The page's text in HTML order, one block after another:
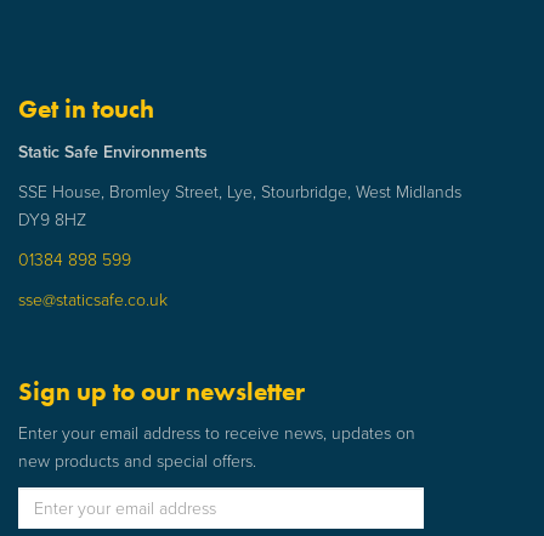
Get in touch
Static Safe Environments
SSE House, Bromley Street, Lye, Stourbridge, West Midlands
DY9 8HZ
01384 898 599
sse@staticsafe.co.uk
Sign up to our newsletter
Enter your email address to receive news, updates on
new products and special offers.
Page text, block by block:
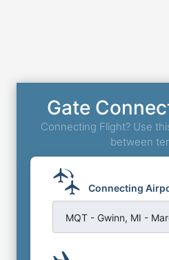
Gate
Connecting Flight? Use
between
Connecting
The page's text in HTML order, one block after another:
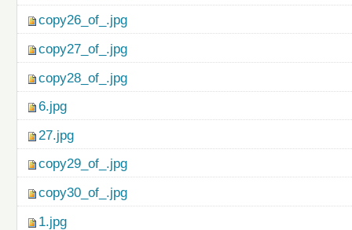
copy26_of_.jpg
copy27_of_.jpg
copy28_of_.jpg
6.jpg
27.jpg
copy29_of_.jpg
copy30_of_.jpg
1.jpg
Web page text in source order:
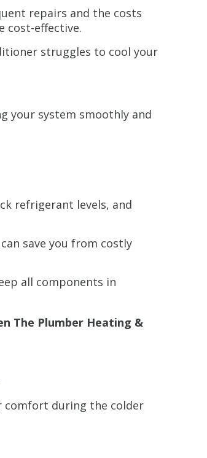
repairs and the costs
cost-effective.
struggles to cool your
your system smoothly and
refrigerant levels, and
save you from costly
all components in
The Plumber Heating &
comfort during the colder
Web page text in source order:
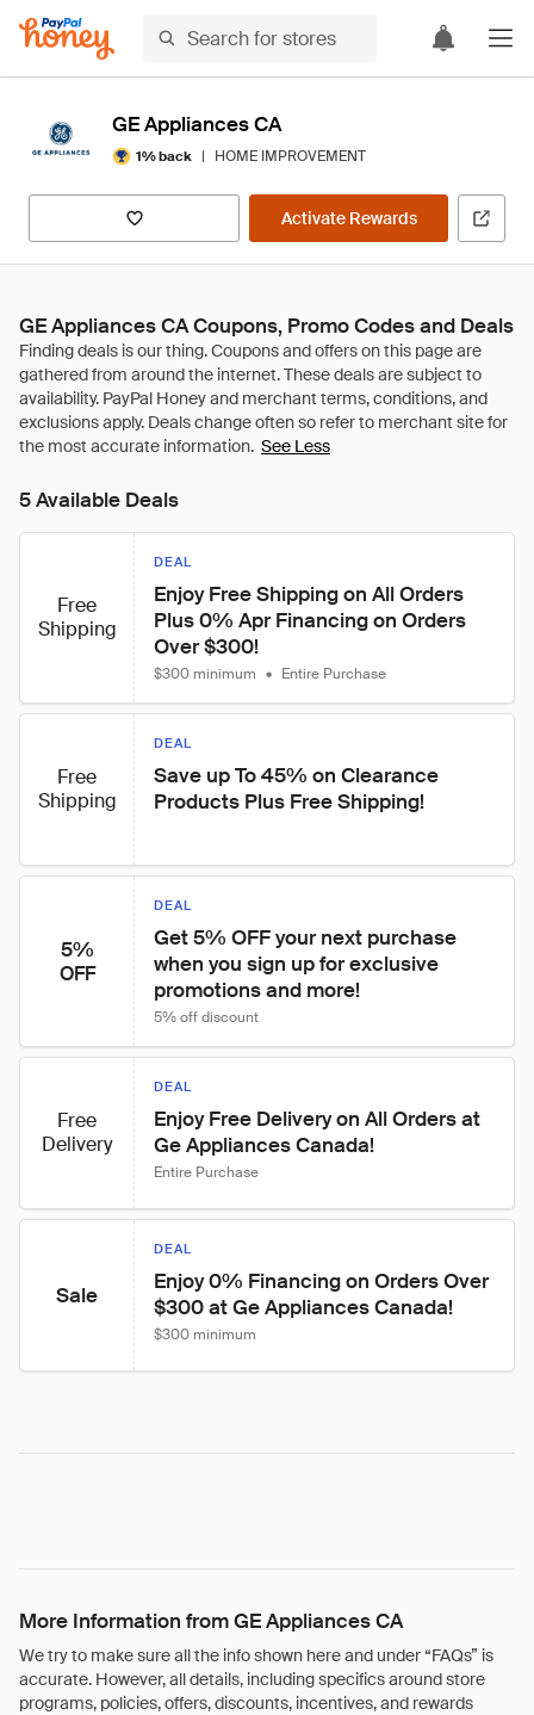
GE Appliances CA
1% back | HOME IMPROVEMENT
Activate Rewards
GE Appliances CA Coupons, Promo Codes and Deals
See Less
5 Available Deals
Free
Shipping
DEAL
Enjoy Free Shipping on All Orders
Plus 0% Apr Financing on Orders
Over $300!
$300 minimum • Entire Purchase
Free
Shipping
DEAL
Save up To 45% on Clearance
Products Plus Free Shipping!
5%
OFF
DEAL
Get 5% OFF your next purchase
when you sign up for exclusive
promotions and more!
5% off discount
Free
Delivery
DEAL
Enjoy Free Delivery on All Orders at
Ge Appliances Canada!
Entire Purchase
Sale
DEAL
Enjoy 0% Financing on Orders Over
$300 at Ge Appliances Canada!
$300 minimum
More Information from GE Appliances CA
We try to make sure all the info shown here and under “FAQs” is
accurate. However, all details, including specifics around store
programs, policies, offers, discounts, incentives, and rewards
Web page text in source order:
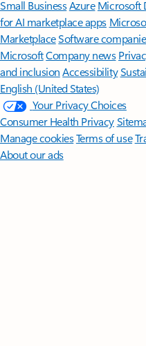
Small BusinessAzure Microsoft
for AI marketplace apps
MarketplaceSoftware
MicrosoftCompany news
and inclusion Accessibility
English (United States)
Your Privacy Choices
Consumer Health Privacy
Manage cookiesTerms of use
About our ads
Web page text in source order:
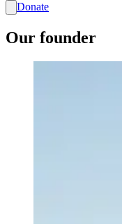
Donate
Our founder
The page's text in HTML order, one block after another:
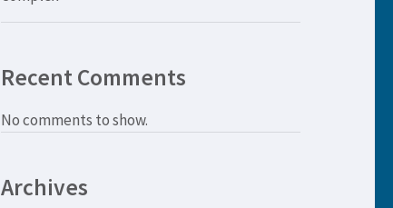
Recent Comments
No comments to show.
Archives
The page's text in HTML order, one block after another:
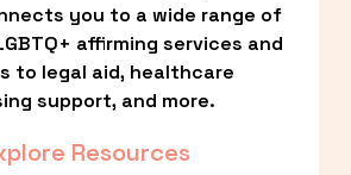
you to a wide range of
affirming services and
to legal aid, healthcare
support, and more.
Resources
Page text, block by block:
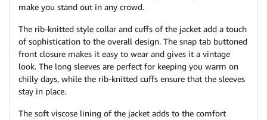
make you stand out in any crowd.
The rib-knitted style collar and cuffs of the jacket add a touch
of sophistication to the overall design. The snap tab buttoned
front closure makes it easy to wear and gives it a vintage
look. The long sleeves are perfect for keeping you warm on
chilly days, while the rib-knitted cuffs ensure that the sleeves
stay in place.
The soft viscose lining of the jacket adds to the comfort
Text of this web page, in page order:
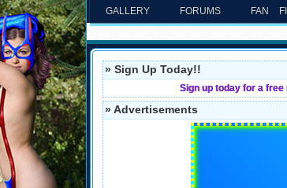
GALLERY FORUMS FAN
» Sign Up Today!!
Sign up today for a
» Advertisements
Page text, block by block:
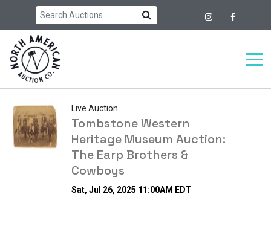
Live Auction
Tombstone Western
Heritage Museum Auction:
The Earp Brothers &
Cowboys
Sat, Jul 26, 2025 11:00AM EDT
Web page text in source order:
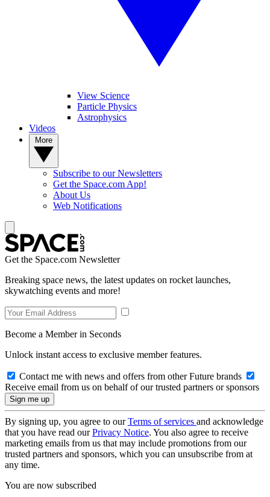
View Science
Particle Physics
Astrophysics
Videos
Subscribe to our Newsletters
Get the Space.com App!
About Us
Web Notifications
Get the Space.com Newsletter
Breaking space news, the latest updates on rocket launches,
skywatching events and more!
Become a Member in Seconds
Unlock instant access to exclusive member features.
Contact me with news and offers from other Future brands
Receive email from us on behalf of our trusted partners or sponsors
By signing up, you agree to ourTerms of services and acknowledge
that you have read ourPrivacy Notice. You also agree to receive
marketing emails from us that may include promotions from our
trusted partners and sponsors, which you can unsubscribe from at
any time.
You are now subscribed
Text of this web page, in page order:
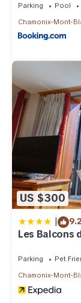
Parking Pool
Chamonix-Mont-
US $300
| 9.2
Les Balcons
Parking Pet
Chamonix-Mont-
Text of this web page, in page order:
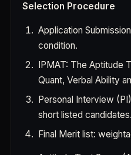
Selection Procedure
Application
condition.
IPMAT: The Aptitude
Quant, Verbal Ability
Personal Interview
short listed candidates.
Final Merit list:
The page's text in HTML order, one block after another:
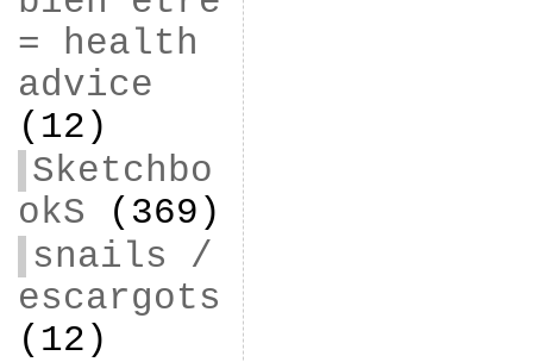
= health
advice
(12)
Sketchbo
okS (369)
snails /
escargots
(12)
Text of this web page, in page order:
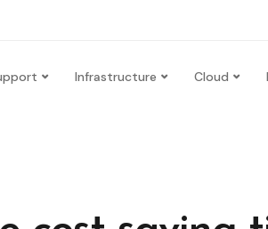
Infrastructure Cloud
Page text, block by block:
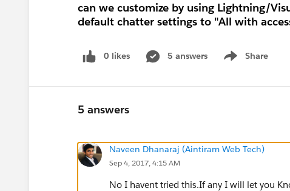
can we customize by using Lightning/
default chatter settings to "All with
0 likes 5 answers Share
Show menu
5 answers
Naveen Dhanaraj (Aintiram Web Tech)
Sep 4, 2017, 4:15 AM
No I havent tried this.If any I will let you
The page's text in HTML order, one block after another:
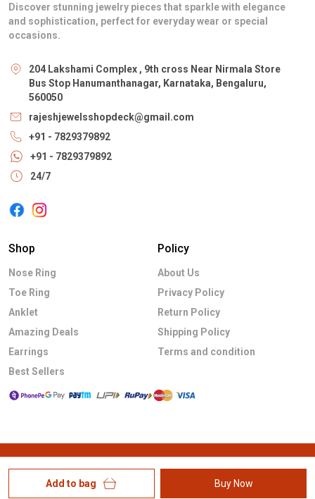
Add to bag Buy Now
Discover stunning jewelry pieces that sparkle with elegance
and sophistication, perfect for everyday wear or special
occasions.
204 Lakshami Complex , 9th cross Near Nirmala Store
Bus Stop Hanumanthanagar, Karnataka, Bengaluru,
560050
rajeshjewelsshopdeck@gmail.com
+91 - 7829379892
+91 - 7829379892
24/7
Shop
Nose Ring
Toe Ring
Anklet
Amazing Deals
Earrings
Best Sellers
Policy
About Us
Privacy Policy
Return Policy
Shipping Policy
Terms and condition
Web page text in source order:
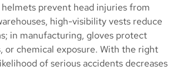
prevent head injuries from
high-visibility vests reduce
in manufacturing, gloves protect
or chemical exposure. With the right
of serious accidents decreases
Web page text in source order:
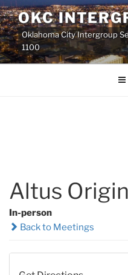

== == ==

Keep every word of the material exactly as given. Drop the pictures.

Finished task:
The page's text in HTML order, one block after another:
Get in touch
Static Safe Environments
SSE House, Bromley Street, Lye, Stourbridge, West Midlands
DY9 8HZ
01384 898 599
sse@staticsafe.co.uk
Sign up to our newsletter
Enter your email address to receive news, updates on
new products and special offers.
Page text, block by block:
Gate
Connecting Flight? Use
between
Connecting
The page's text in HTML order, one block after another:
copy26_of_.jpg
copy27_of_.jpg
copy28_of_.jpg
6.jpg
27.jpg
copy29_of_.jpg
copy30_of_.jpg
1.jpg
Web page text in source order:
repairs and the costs
cost-effective.
struggles to cool your
your system smoothly and
refrigerant levels, and
save you from costly
all components in
The Plumber Heating &
comfort during the colder
Web page text in source order:
GE Appliances CA
1% back | HOME IMPROVEMENT
Activate Rewards
GE Appliances CA Coupons, Promo Codes and Deals
See Less
5 Available Deals
Free
Shipping
DEAL
Enjoy Free Shipping on All Orders
Plus 0% Apr Financing on Orders
Over $300!
$300 minimum • Entire Purchase
Free
Shipping
DEAL
Save up To 45% on Clearance
Products Plus Free Shipping!
5%
OFF
DEAL
Get 5% OFF your next purchase
when you sign up for exclusive
promotions and more!
5% off discount
Free
Delivery
DEAL
Enjoy Free Delivery on All Orders at
Ge Appliances Canada!
Entire Purchase
Sale
DEAL
Enjoy 0% Financing on Orders Over
$300 at Ge Appliances Canada!
$300 minimum
More Information from GE Appliances CA
We try to make sure all the info shown here and under “FAQs” is
accurate. However, all details, including specifics around store
programs, policies, offers, discounts, incentives, and rewards
Web page text in source order:
Small BusinessAzure Microsoft
for AI marketplace apps
MarketplaceSoftware
MicrosoftCompany news
and inclusion Accessibility
English (United States)
Your Privacy Choices
Consumer Health Privacy
Manage cookiesTerms of use
About our ads
Web page text in source order:
Donate
Our founder
The page's text in HTML order, one block after another:
Recent Comments
No comments to show.
Archives
The page's text in HTML order, one block after another:
you to a wide range of
affirming services and
to legal aid, healthcare
support, and more.
Resources
Page text, block by block:
make you stand out in any crowd.
The rib-knitted style collar and cuffs of the jacket add a touch
of sophistication to the overall design. The snap tab buttoned
front closure makes it easy to wear and gives it a vintage
look. The long sleeves are perfect for keeping you warm on
chilly days, while the rib-knitted cuffs ensure that the sleeves
stay in place.
The soft viscose lining of the jacket adds to the comfort
Text of this web page, in page order:
GALLERY FORUMS FAN
» Sign Up Today!!
Sign up today for a
» Advertisements
Page text, block by block:
Live Auction
Tombstone Western
Heritage Museum Auction:
The Earp Brothers &
Cowboys
Sat, Jul 26, 2025 11:00AM EDT
Web page text in source order:
View Science
Particle Physics
Astrophysics
Videos
Subscribe to our Newsletters
Get the Space.com App!
About Us
Web Notifications
Get the Space.com Newsletter
Breaking space news, the latest updates on rocket launches,
skywatching events and more!
Become a Member in Seconds
Unlock instant access to exclusive member features.
Contact me with news and offers from other Future brands
Receive email from us on behalf of our trusted partners or sponsors
By signing up, you agree to ourTerms of services and acknowledge
that you have read ourPrivacy Notice. You also agree to receive
marketing emails from us that may include promotions from our
trusted partners and sponsors, which you can unsubscribe from at
any time.
You are now subscribed
Text of this web page, in page order:
Parking Pool
Chamonix-Mont-
US $300
| 9.2
Les Balcons
Parking Pet
Chamonix-Mont-
Text of this web page, in page order:
Selection Procedure
Application
condition.
IPMAT: The Aptitude
Quant, Verbal Ability
Personal Interview
short listed candidates.
Final Merit list:
The page's text in HTML order, one block after another:
= health
advice
(12)
Sketchbo
okS (369)
snails /
escargots
(12)
Text of this web page, in page order:
Infrastructure Cloud
Page text, block by block:
can we customize by using Lightning/
default chatter settings to "All with
0 likes 5 answers Share
Show menu
5 answers
Naveen Dhanaraj (Aintiram Web Tech)
Sep 4, 2017, 4:15 AM
No I havent tried this.If any I will let you
The page's text in HTML order, one block after another:
Add to bag Buy Now
Discover stunning jewelry pieces that sparkle with elegance
and sophistication, perfect for everyday wear or special
occasions.
204 Lakshami Complex , 9th cross Near Nirmala Store
Bus Stop Hanumanthanagar, Karnataka, Bengaluru,
560050
rajeshjewelsshopdeck@gmail.com
+91 - 7829379892
+91 - 7829379892
24/7
Shop
Nose Ring
Toe Ring
Anklet
Amazing Deals
Earrings
Best Sellers
Policy
About Us
Privacy Policy
Return Policy
Shipping Policy
Terms and condition
Web page text in source order:
prevent head injuries from
high-visibility vests reduce
in manufacturing, gloves protect
or chemical exposure. With the right
of serious accidents decreases
Web page text in source order:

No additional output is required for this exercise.